Axes- Arc welding robots usually have five or six axes (Figure R-12) and some may be equipped with seven or eight axes. A complete robotic work station may contain as many as eleven axes of coordinated motion.
Robot Transfer- Large assemblies and assemblies that require significant arc time can be welded by moving or rotating a robotic arc welding machine into the welding area. This procedure is usually faster than moving the assembly, but it requires a relatively large working area.
A welding robot can be transferred between multiple work stations. This allows production flexibility, and reduces inventory and material handling costs. Work stations can be left in place when not in use while the robot is utilized at other locations.
Some robots can access multiple welding stations located in a semicircle. Rectilinear robots can move to welding stations that are organized in a straight line.
Positioner- A positioner can be used to move an assembly under an automatic arc welding head during the welding operation, or to reposition an assembly, as required, for robotic arc welding. The assembly can be moved so that the welding can be performed in a favorable position, usually the flat position.

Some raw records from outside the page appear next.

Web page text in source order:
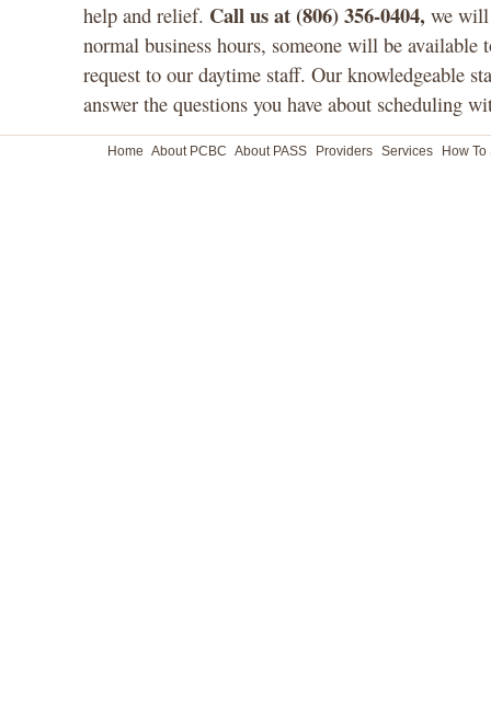
help and relief. Call us at (806) 356-0404, we will
normal business hours, someone will be available
request to our daytime staff. Our knowledgeable
answer the questions you have about scheduling
Home About PCBC About PASS Providers Services How To
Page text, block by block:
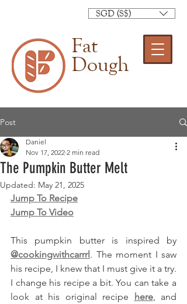
Fat
Dough
SGD (S$)
Post
The Pumpkin Butter Melt
Daniel
Nov 17, 2022 2 min read
Updated: May 21, 2025
Jump To Recipe
Jump To Video
@cookingwithcarrrl. The moment I saw
his recipe, I knew that I must give it a try.
I change his recipe a bit. You can take a
look at his original recipe here, and
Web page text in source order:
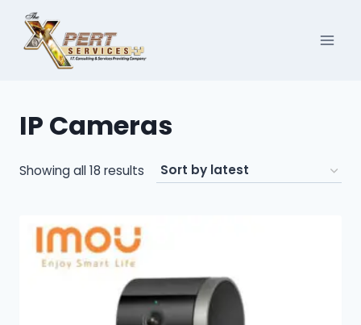
content
IP Cameras
Showing all 18 results Sorted
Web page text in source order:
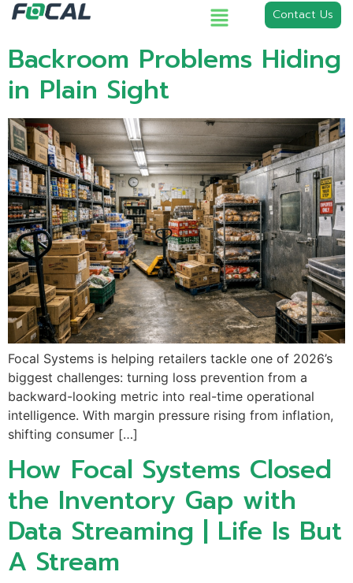
Contact Us
Backroom Problems Hiding
in Plain Sight
Focal Systems is helping retailers tackle one of 2026’s
biggest challenges: turning loss prevention from a
backward-looking metric into real-time operational
intelligence. With margin pressure rising from inflation,
shifting consumer […]
How Focal Systems Closed
the Inventory Gap with
Data Streaming | Life Is But
A Stream
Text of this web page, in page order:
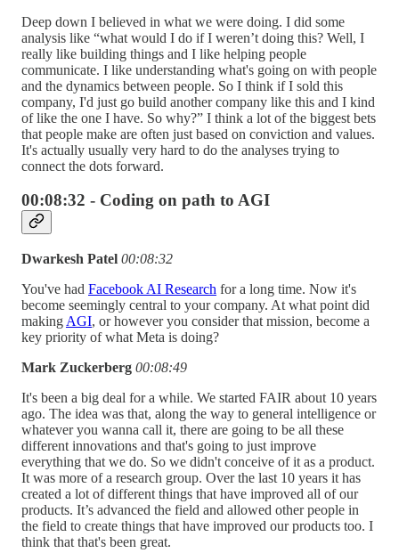
Deep down I believed in what we were doing. I did some
analysis like “what would I do if I weren’t doing this? Well, I
really like building things and I like helping people
communicate. I like understanding what's going on with people
and the dynamics between people. So I think if I sold this
company, I'd just go build another company like this and I kind
of like the one I have. So why?” I think a lot of the biggest bets
that people make are often just based on conviction and values.
It's actually usually very hard to do the analyses trying to
connect the dots forward.
00:08:32 - Coding on path to AGI
Dwarkesh Patel 00:08:32
You've had Facebook AI Research for a long time. Now it's
become seemingly central to your company. At what point did
making AGI, or however you consider that mission, become a
key priority of what Meta is doing?
Mark Zuckerberg 00:08:49
It's been a big deal for a while. We started FAIR about 10 years
ago. The idea was that, along the way to general intelligence or
whatever you wanna call it, there are going to be all these
different innovations and that's going to just improve
everything that we do. So we didn't conceive of it as a product.
It was more of a research group. Over the last 10 years it has
created a lot of different things that have improved all of our
products. It’s advanced the field and allowed other people in
the field to create things that have improved our products too. I
think that that's been great.
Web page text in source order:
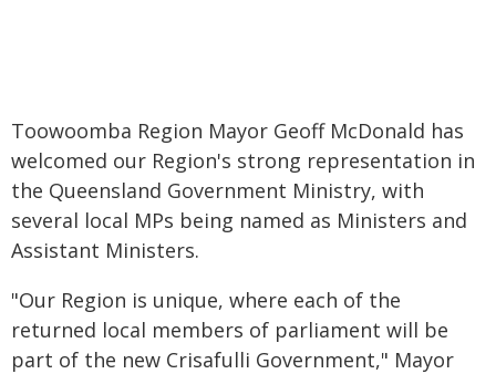
Toowoomba Region Mayor Geoff McDonald has
welcomed our Region's strong representation in
the Queensland Government Ministry, with
several local MPs being named as Ministers and
Assistant Ministers.
"Our Region is unique, where each of the
returned local members of parliament will be
part of the new Crisafulli Government," Mayor
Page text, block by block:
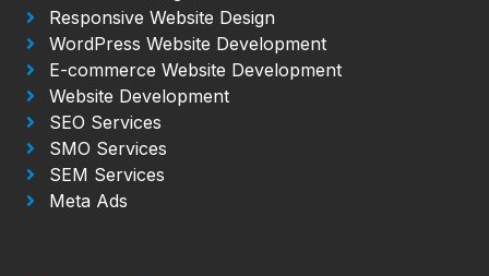
Responsive Website Design
WordPress Website Development
E-commerce Website Development
Website Development
SEO Services
SMO Services
SEM Services
Meta Ads
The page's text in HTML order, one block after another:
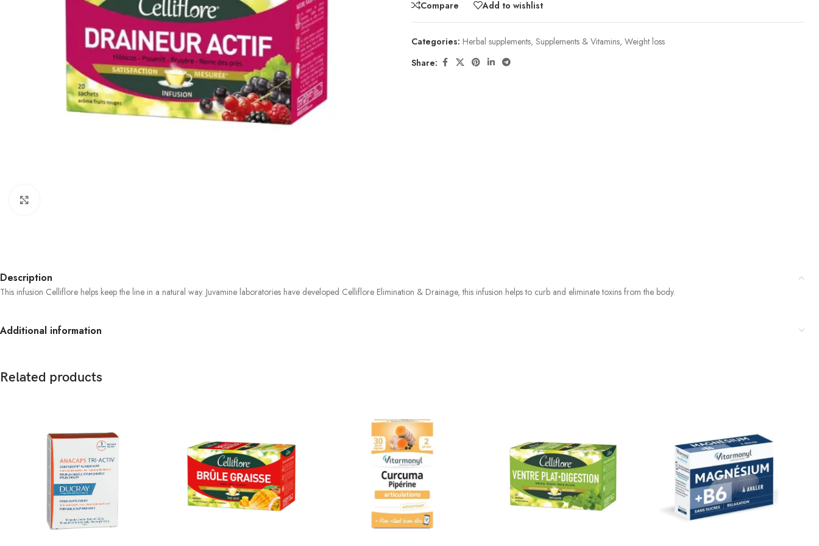
Compare
Add to wishlist
Categories: Herbal supplements, Supplements & Vitamins, Weight loss
Share:
Description
This infusion Celliflore helps keep the line in a natural way. Juvamine laboratories have developed Celliflore Elimination & Drainage, this infusion helps to curb and eliminate toxins from the body.
Additional information
Related products
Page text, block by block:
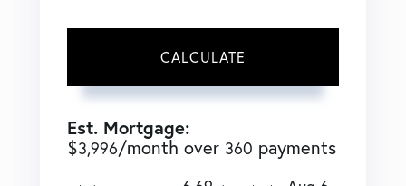
CALCULATE
Est. Mortgage:
$3,996/month over 360 payments

There are two types of positioners for automatic arc welding. One type indexes an assembly to a programmed welding position. The other type is incorporated into the welding system to provide an additional motion axis. A positioner can provide continuous motion of the assembly while the machine is welding, to improve cycle time. Positioners can have fully coordinated motion for positioning a weld joint in the flat position in a robot cell.
Control Interfaces- An automatic arc welding system requires control interfaces for component equipment. Two types of interfaces are usually provided: contact closures and analog interfaces.

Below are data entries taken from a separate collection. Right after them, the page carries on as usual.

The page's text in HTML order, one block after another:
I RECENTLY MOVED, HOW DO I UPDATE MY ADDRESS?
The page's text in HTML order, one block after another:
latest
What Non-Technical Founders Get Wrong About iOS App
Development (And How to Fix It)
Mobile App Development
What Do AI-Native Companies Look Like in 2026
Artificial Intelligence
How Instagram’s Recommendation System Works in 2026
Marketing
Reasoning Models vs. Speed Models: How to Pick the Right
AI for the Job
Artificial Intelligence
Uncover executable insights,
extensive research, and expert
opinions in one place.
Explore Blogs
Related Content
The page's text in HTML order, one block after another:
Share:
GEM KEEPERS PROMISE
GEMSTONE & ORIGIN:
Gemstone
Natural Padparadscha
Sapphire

Welding Process Equipment- Welding power sources and welding wire feeders are controlled with both electrical contact closure and analog interfaces. Contact closures are used to turn equipment on and off. Analog interfaces are used to set output levels.
Fixtures and Positioners- Fixtures for automatic welding are often automated with hydraulic or pneumatic clamping devices. The welding machine often controls the operation of the clamps. Clamps can be opened to permit gun or torch access to the weld joint. Most clamping systems and positioner movements are activated by electrical contact closures.
Offline Programming and Interfacing with Computer Aided Design. The process of “teaching” the robot can be time consuming, utilizing productive robot time. If the need of only a few parts is forecast, robotic welding may not be economical. However, off-line programming using computer-aided design (CAD) systems can be used to program the sequence of motions of the robot and the positioner. Graphic animation programs help to visualize and debug the motion sequence. The CAD model cannot always duplicate the actual conditions at the actual welding station. It is often necessary to edit any motion program generated off line.
Each assembly to be welded requires an investment in programming. Programming costs vary widely depending on the welding system being used, the experience of the programmers, and the complexity of the welding process. Investment in programrning must be taken into account when determining the economics of automatic welding. Once an investment is madefor a specific weldment the program can be stored for future use.
Safety- The operator of a robotic system can easily avoid close proximity to jagged edges of parts, weld metal expulsion, and other welding hazards. However, the movement of the robot arm creates a dangerous environment. Workers in the area must be prevented from entering the working envelope of the robot. Protective fences, power interlocks and detection devices should be installed to assure worker safety.